1.3 Work-Stealing Thread Pool

Parallel execution uses work-stealing for automatic load balancing:

  • Per-worker local queues (LIFO for cache locality)
  • Global injector queue for new tasks
  • Idle workers steal from busy workers’ queues
  • No central scheduler bottleneck
  • Implementation: src/storage/parallel/worker_pool.rs

1.4 Known Coordination Points (Documented Trade-offs)

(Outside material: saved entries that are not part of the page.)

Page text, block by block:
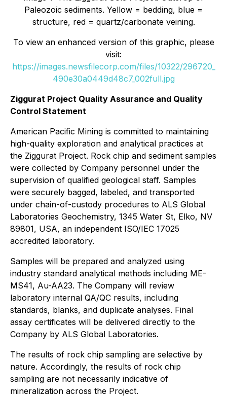
Paleozoic sediments. Yellow = bedding, blue =
structure, red = quartz/carbonate veining.
To view an enhanced version of this graphic, please
visit:
https://images.newsfilecorp.com/files/10322/296720_
490e30a0449d48c7_002full.jpg
Ziggurat Project Quality Assurance and Quality
Control Statement
American Pacific Mining is committed to maintaining
high-quality exploration and analytical practices at
the Ziggurat Project. Rock chip and sediment samples
were collected by Company personnel under the
supervision of qualified geological staff. Samples
were securely bagged, labeled, and transported
under chain-of-custody procedures to ALS Global
Laboratories Geochemistry, 1345 Water St, Elko, NV
89801, USA, an independent ISO/IEC 17025
accredited laboratory.
Samples will be prepared and analyzed using
industry standard analytical methods including ME-
MS41, Au-AA23. The Company will review
laboratory internal QA/QC results, including
standards, blanks, and duplicate analyses. Final
assay certificates will be delivered directly to the
Company by ALS Global Laboratories.
The results of rock chip sampling are selective by
nature. Accordingly, the results of rock chip
sampling are not necessarily indicative of
mineralization across the Project.
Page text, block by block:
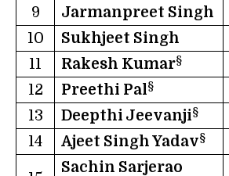
9
Jarmanpreet Singh
10
Sukhjeet Singh
11
Rakesh Kumar§
12
Preethi Pal§
13
Deepthi Jeevanji§
14
Ajeet Singh Yadav§
Sachin Sarjerao
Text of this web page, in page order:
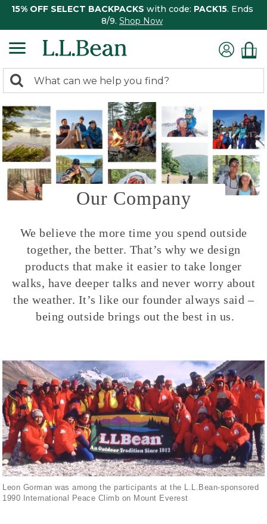
15% OFF SELECT BACKPACKS with code: PACK15. Ends
8/9. Shop Now
search
returned.
Search:
Our Company
We believe the more time you spend outside
together, the better. That’s why we design
products that make it easier to take longer
walks, have deeper talks and never worry about
the weather. It’s like our founder always said –
being outside brings out the best in us.
Leon Gorman was among the participants at the L.L.Bean-sponsored
1990 International Peace Climb on Mount Everest
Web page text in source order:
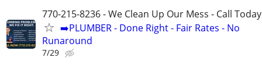
770-215-8236 - We Clean Up Our Mess - Call Today
➡️PLUMBER - Done Right - Fair Rates - No
Runaround
7/29

Some minimal coordination exists by design:

Coordination PointRationaleMitigation
Global timestamp counterRequired for MVCC ordering across partitionsAtomic with Acquire/Release ordering; consider HLC for >64 cores
2PC for cross-partitionEnsures atomicity across WAL partitionsFast path for single-partition ops (majority case)

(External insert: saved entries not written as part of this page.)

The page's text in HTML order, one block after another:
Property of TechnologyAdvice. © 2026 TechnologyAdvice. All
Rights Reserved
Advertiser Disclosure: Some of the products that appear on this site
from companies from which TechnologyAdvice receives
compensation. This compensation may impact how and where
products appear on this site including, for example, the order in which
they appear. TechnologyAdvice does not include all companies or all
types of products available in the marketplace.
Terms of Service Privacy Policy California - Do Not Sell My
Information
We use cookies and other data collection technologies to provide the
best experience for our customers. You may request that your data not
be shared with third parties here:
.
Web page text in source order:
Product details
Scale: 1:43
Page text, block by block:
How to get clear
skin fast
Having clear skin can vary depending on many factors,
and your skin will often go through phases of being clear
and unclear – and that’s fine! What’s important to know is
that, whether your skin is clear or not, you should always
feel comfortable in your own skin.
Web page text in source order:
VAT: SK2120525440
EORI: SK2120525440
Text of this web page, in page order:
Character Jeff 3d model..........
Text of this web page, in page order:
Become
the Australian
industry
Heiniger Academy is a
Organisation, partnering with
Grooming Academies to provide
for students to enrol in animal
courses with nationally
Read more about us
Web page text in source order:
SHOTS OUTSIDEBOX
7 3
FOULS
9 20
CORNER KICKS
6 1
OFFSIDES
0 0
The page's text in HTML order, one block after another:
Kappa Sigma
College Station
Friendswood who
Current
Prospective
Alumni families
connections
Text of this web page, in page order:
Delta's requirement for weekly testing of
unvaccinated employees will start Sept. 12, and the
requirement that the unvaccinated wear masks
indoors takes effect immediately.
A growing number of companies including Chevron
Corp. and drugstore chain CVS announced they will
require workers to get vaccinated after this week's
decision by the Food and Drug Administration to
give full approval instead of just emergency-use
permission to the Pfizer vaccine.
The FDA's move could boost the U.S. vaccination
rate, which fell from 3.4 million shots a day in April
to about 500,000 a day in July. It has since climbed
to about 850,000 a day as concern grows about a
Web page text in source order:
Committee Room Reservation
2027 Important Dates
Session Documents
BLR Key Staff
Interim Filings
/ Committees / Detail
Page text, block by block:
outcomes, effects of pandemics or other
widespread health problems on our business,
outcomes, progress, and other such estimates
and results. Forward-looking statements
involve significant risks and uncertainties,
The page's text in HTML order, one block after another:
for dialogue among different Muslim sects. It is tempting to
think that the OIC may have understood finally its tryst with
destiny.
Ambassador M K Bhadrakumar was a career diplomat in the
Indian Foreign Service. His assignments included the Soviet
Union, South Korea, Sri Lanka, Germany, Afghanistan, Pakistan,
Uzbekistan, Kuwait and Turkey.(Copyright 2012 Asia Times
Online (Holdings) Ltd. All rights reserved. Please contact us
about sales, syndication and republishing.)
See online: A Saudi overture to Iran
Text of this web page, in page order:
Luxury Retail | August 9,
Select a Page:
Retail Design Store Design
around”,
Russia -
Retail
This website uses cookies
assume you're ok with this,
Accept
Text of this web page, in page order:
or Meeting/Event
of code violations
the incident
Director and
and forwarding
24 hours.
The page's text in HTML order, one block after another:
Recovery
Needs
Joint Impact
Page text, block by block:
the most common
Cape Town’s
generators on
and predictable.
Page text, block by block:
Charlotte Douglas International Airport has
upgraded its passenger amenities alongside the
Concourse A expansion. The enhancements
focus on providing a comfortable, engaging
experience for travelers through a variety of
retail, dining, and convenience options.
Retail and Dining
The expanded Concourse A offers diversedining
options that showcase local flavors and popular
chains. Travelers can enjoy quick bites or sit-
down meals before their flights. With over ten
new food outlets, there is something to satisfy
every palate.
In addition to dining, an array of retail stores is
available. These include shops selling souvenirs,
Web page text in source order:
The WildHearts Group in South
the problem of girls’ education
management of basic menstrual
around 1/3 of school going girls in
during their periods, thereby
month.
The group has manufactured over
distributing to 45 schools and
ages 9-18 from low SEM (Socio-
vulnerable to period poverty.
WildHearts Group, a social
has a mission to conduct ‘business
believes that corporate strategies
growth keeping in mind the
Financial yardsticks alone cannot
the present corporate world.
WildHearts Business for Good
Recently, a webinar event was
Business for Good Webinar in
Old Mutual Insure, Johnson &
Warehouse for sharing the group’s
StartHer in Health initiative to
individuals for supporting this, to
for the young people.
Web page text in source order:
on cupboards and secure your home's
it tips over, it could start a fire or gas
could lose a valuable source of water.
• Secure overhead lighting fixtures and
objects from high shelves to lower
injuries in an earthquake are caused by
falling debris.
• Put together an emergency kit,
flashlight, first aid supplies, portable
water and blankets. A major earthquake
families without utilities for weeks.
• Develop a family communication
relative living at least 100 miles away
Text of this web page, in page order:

2. Staging-First Architecture (HeliosCore)

Principle: Capture data as fast as possible first, transform to optimal format asynchronously. Query Engine remains functional during transformation via in-memory hints.

2.1 Four-Stage Ingestion Pipeline

Bulk Data → StagingBuffer → StagingSegments → Compaction → MainStorage
↓ ↑
[QE Hint Data] [Async Transform]
  1. StagingBuffer: Append-only in-memory buffer (64MB default, 32MB flush threshold)
  2. StagingSegments: Immutable sorted runs from flushed buffers
  3. Compaction: K-way merge with deduplication
  4. MainStorage: Optimally formatted for table’s access patterns

Implementation: src/storage/staging/

2.2 Write Amplification Minimization

  • Data copied AS IS at maximum underlying I/O speed
  • Minimal mapping: only enough structure for immediate queryability
  • BTreeMap-sorted entries enable efficient merge without random I/O
  • Tombstone markers for deletes (no immediate compaction required)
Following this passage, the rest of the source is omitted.